Copy out each line below that has the word "Julika" in it.

──────

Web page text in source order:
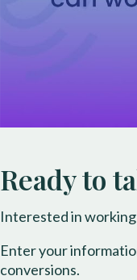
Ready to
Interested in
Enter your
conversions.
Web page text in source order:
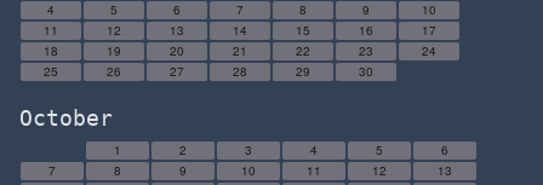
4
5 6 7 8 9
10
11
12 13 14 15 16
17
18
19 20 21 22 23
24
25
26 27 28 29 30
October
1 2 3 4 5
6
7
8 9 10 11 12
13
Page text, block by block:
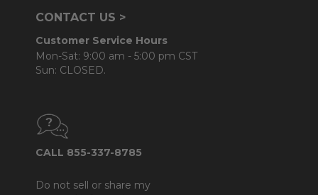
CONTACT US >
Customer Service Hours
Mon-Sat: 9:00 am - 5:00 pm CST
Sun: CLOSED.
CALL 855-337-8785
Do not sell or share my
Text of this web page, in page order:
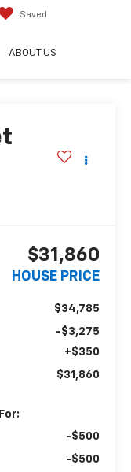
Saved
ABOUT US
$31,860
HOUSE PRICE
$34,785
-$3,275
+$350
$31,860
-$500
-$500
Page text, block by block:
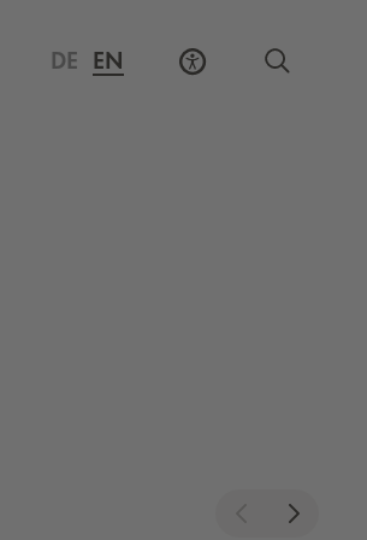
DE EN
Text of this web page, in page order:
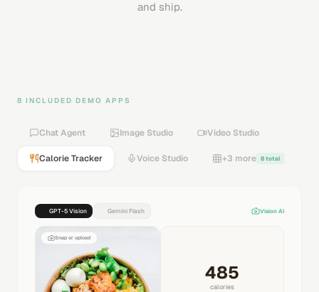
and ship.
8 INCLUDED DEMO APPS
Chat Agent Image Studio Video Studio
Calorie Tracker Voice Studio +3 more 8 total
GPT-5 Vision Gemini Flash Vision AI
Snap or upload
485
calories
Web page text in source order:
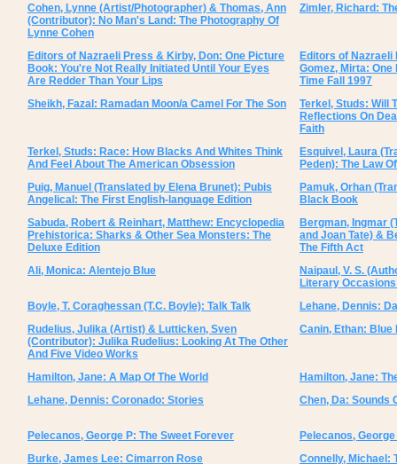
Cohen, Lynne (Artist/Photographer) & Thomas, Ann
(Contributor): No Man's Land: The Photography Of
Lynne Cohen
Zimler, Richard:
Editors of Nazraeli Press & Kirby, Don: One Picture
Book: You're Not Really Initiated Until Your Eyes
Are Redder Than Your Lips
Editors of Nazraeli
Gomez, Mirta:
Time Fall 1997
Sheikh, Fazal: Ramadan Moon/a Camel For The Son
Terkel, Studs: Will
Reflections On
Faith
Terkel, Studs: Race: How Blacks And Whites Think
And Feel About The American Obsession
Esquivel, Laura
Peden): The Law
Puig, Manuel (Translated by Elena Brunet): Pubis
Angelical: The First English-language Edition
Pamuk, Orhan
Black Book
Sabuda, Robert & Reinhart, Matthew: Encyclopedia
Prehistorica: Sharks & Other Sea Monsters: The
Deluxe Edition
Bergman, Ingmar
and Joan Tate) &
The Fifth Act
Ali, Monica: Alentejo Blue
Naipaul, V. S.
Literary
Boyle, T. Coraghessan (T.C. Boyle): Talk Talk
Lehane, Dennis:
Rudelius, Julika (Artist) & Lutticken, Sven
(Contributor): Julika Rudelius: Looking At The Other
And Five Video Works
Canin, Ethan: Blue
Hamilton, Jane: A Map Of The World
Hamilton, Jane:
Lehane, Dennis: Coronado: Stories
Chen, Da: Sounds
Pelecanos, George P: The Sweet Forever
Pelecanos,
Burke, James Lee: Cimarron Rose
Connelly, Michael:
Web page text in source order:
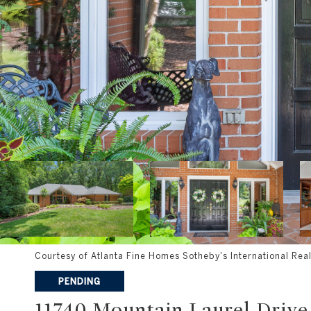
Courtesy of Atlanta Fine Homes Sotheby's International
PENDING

──────

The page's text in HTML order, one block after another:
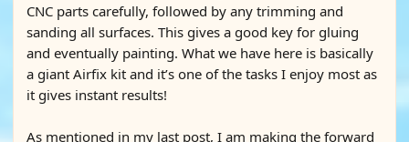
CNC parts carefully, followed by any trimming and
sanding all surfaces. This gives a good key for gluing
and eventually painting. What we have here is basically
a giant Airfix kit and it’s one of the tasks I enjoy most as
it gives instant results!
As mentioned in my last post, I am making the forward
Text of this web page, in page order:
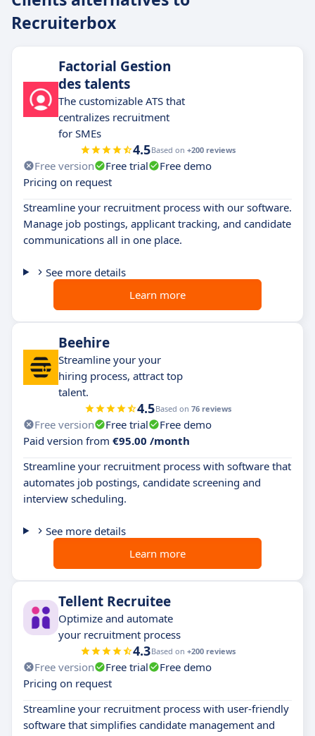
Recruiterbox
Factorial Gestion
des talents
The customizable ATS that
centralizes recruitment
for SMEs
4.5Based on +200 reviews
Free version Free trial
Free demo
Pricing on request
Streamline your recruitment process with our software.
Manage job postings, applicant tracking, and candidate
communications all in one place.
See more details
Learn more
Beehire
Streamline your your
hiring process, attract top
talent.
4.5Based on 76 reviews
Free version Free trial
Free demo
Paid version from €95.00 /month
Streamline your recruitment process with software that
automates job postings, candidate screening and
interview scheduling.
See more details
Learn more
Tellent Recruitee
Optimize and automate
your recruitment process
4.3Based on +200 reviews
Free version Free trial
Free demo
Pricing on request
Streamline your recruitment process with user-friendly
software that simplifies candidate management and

──────

_ANSWER FOR THE TASK_
Rudelius, Julika (Artist) & Lutticken, Sven
(Contributor): Julika Rudelius: Looking At The Other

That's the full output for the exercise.